P.- De que serviu a mudança de posição de Espanha?

R.- Isso não me cabe a mim dizer. É um caminho tremendamente escorregadio e não me parece que seja útil comentá-lo, mas o que digo é o que tenho defendido ao longo da minha carreira, ou seja, que os problemas têm de ser resolvidos pela raiz e que têm de ser resolvidos entre as partes e que qualquer solução que as partes encontrem será uma boa solução. Tudo o que podemos fazer é ajudar a encontrar essa solução.

 

«Quando se deixa de prestar atenção a esses conflitos sem que eles sejam resolvidos, acabam por ser zonas de fragilidade que estamos a criar.»

 

P.- Que solução vê para este conflito que se arrasta há 47 anos?

R.- Há diferentes propostas em cima da mesa e a que for aceite pelas partes será a boa. Do exterior, o que podemos fazer é ajudar, acompanhar, encorajar e talvez contribuir, mas não podemos substituir as partes em conflito. Seja qual for a natureza do conflito. O que sabemos é que, quando deixamos de prestar atenção a estes conflitos sem que eles se resolvam, acabam por ser zonas de fragilidade que estamos a criar. Todos sabemos que a fragilidade, nestes tempos de enorme turbulência, não é uma boa conselheira.


P.- Do lado marroquino, foi descartada qualquer solução mutuamente aceitável, apoiando o seu projeto de autonomia e condicionando mesmo as suas relações diplomáticas com outros países a esse apoio... Que margem resta? Que margem é que resta?

R.- Esta é uma questão que tem que estar na mente de quem está a tentar ajudar esta resolução.

 

P.- Qual é a sua opinião sobre o plano de autonomia?

R.- Essa é uma opinião que guardo para mim.

 

P.- Viveu-o como ministra. Como pode um ministro dos Negócios Estrangeiros espanhol manter um certo equilíbrio entre Marrocos e a Argélia?
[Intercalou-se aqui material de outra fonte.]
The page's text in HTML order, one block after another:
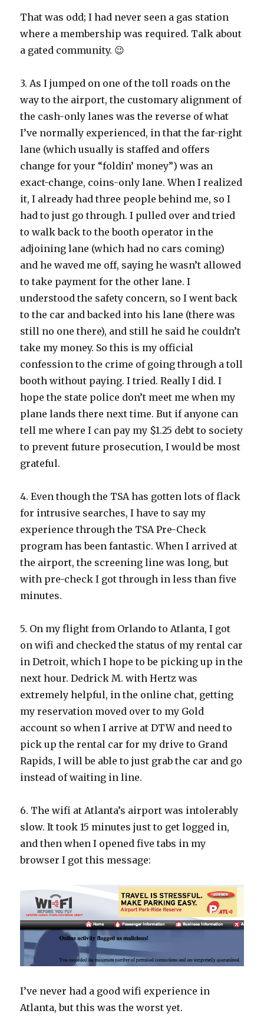
That was odd; I had never seen a gas station
where a membership was required. Talk about
a gated community. 😉
3. As I jumped on one of the toll roads on the
way to the airport, the customary alignment of
the cash-only lanes was the reverse of what
I’ve normally experienced, in that the far-right
lane (which usually is staffed and offers
change for your “foldin’ money”) was an
exact-change, coins-only lane. When I realized
it, I already had three people behind me, so I
had to just go through. I pulled over and tried
to walk back to the booth operator in the
adjoining lane (which had no cars coming)
and he waved me off, saying he wasn’t allowed
to take payment for the other lane. I
understood the safety concern, so I went back
to the car and backed into his lane (there was
still no one there), and still he said he couldn’t
take my money. So this is my official
confession to the crime of going through a toll
booth without paying. I tried. Really I did. I
hope the state police don’t meet me when my
plane lands there next time. But if anyone can
tell me where I can pay my $1.25 debt to society
to prevent future prosecution, I would be most
grateful.
4. Even though the TSA has gotten lots of flack
for intrusive searches, I have to say my
experience through the TSA Pre-Check
program has been fantastic. When I arrived at
the airport, the screening line was long, but
with pre-check I got through in less than five
minutes.
5. On my flight from Orlando to Atlanta, I got
on wifi and checked the status of my rental car
in Detroit, which I hope to be picking up in the
next hour. Dedrick M. with Hertz was
extremely helpful, in the online chat, getting
my reservation moved over to my Gold
account so when I arrive at DTW and need to
pick up the rental car for my drive to Grand
Rapids, I will be able to just grab the car and go
instead of waiting in line.
6. The wifi at Atlanta’s airport was intolerably
slow. It took 15 minutes just to get logged in,
and then when I opened five tabs in my
browser I got this message:
I’ve never had a good wifi experience in
Atlanta, but this was the worst yet.
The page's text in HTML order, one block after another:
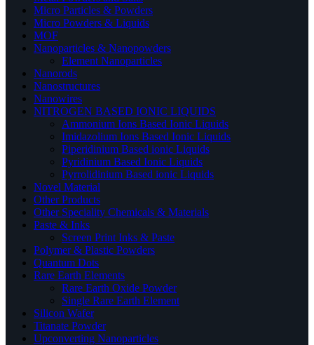
Micro Particles & Powders
Micro Powders & Liquids
MOF
Nanoparticles & Nanopowders
Element Nanoparticles
Nanorods
Nanostructures
Nanowires
NITROGEN BASED IONIC LIQUIDS
Ammonium Ions Based Ionic Liquids
Imidazolium Ions Based Ionic Liquids
Piperidinium Based ionic Liquids
Pyridinium Based Ionic Liquids
Pyrrolidinium Based ionic Liquids
Novel Material
Other Products
Other Speciality Chemicals & Materials
Paste & Inks
Screen Print Inks & Paste
Polymer & Plastic Powders
Quantum Dots
Rare Earth Elements
Rare Earth Oxide Powder
Single Rare Earth Element
Silicon Wafer
Titanate Powder
Upconverting Nanoparticles
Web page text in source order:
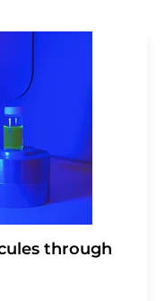
unsubscribe from
through
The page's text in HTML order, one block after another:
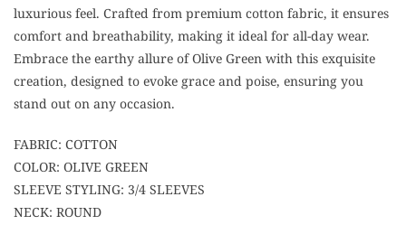
luxurious feel. Crafted from premium cotton fabric, it ensures
comfort and breathability, making it ideal for all-day wear.
Embrace the earthy allure of Olive Green with this exquisite
creation, designed to evoke grace and poise, ensuring you
stand out on any occasion.
FABRIC: COTTON
COLOR: OLIVE GREEN
SLEEVE STYLING: 3/4 SLEEVES
NECK: ROUND
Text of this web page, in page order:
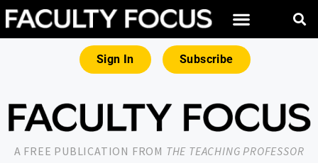
Sign In Subscribe
A FREE PUBLICATION FROM THE TEACHING PROFESSOR
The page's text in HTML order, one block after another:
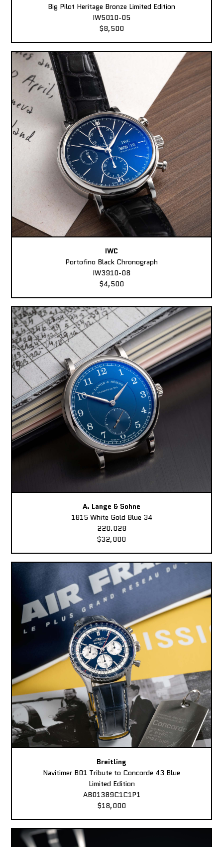
Big Pilot Heritage Bronze Limited Edition
IW5010-05
$8,500
IWC
Portofino Black Chronograph
IW3910-08
$4,500
A. Lange & Sohne
1815 White Gold Blue 34
220.028
$32,000
Breitling
Navitimer B01 Tribute to Concorde 43 Blue
Limited Edition
AB01389C1C1P1
$18,000
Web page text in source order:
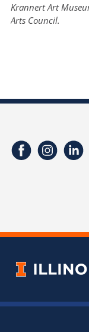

R.- Em Espanha estamos muito conscientes de que temos de manter boas relações com todos os nossos vizinhos. Sabemos que vivemos numa vizinhança difícil e frágil, que sofre de enormes fragilidades estruturais, climáticas e de desemprego juvenil. Enfrentamos também desafios que partilhamos, como a luta contra o crime organizado, o terrorismo e o tráfico de seres humanos. Estamos conscientes deste facto e queremos sempre ter as melhores relações com os nossos vizinhos. Mas uma relação não é apenas o que nós queremos, mas também o que eles querem. Em todo o caso, posso dizer que, na minha longa vida profissional, tive o prazer de conhecer muito bem estes vizinhos espanhóis e de manter óptimas relações com eles, mas também estou consciente de que, por vezes, as fricções são inevitáveis.